Greetings all,
I’m trying to get information to calculate PPCs and LOO from a horseshoe regression using matrix notation for the model. Here is the code
modelString = "
data {
int<lower=1> n; // Number of data
int<lower=1> p; // Number of covariates
matrix[n,p] X;
real readscore[n];
}
parameters {
vector[p] beta;
vector<lower=0>[p] lambda;
real<lower=0> tau;
real alpha;
real<lower=0> sigma;
}
model {
beta ~ normal(0, tau * lambda);
tau ~ cauchy(0, 1);
lambda ~ cauchy(0, 1);
alpha ~ normal(0, 1);
sigma ~ cauchy(0, 1);
readscore ~ normal(alpha + X * beta, sigma);
}
// For posterior predictive checking and loo cross-validation
generated quantities {
vector[n] readscore_rep;
vector[n] log_lik;
for (i in 1:n) {
readscore_rep[i] = normal_rng(alpha + X * beta, sigma);
log_lik[i] = normal_lpdf(readscore[i] | alpha + X * beta, sigma);
}
}
"
I’m getting this error message which I presume is a conflict in the assignment, but I am not sure what is needed to get this to run.
SYNTAX ERROR, MESSAGE(S) FROM PARSER:
Dimension mismatch in assignment; variable name = readscore_rep, type = real; right-hand side type = real[ ].
Illegal statement beginning with non-void expression parsed as
readscore_rep[i]
Not a legal assignment, sampling, or function statement. Note that
* Assignment statements only allow variables (with optional indexes) on the left;
* Sampling statements allow arbitrary value-denoting expressions on the left.
* Functions used as statements must be declared to have void returns
error in 'model10676ac612dc_50bc7d8a3e141c2f4fdff6b380d8232a' at line 32, column 4
-------------------------------------------------
30: vector[n] log_lik;
31: for (i in 1:n) {
32: readscore_rep[i] = normal_rng(alpha + X * beta, sigma);
^
33:
-------------------------------------------------
PARSER EXPECTED: "}"
Error in stanc(file = file, model_code = model_code, model_name = model_name, :
failed to parse Stan model '50bc7d8a3e141c2f4fdff6b380d8232a' due to the above error.
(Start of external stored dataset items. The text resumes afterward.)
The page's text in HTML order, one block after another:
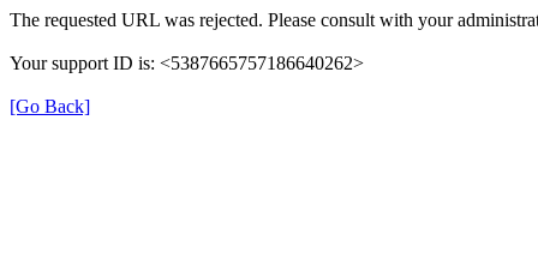
The requested URL was rejected. Please consult with your
Your support ID is: <5387665757186640262>
[Go Back]
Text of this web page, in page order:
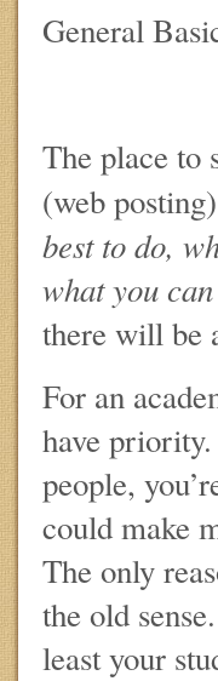
General
The place to
(web
best to do,
what you
there will be
For an
have
people,
could make
The only
the old
least your
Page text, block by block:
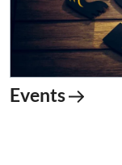
Events

As always, thank you for your time an patience.
The error says
Dimension mismatch in assignment; variable name = readscore_rep, type = real; right-hand side type = real[ ].
The normal_rng()
expression is vectorized and generates an array of values but this is inside a loop so you’re trying to assign that array into a single element of readscore_rep
. You can move it out of the loop and have
readscore_rep = normal_rng(alpha + X * beta, sigma);
or select a single row of X
so that the normal_rng
generates single value
for (i in 1:n) {
readscore_rep[i] = normal_rng(alpha + X[i,:] * beta, sigma);
log_lik[i] = normal_lpdf(readscore[i] | alpha + X[i,:] * beta, sigma);
}
Niko,
Thanks. The second approach works. The first approach is giving me the following
SYNTAX ERROR, MESSAGE(S) FROM PARSER:
Dimension mismatch in assignment; variable name = readscore_rep, type = vector; right-hand side type = real[ ].
Illegal statement beginning with non-void expression parsed as
readscore_rep
Not a legal assignment, sampling, or function statement. Note that
* Assignment statements only allow variables (with optional indexes) on the left;
* Sampling statements allow arbitrary value-denoting expressions on the left.
* Functions used as statements must be declared to have void returns
error in 'model2108373c6251_86e53254a4d33155e368c3d5d9fb9f68' at line 31, column 2
-------------------------------------------------
29: vector[n] readscore_rep;
30: vector[n] log_lik;
31: readscore_rep = normal_rng(alpha + X * beta, sigma);
^
32: log_lik = normal_lpdf(readscore| alpha + X * beta, sigma);
-------------------------------------------------
PARSER EXPECTED: <one of the following:
a variable declaration, beginning with type
(int, real, vector, row_vector, matrix, unit_vector,
simplex, ordered, positive_ordered,
corr_matrix, cov_matrix,
cholesky_corr, cholesky_cov
or a <statement>
or '}' to close variable declarations and definitions>
Error in stanc(file = file, model_code = model_code, model_name = model_name, :
failed to parse Stan model '86e53254a4d33155e368c3d5d9fb9f68' due to the above error.
>
Still, things seem to be working. Thanks again.
Ooh, I forgot the “vectorized” normal_rng
outputs an array and not a vector. You could convert that with to_vector()
but the second approach is probably better anyway.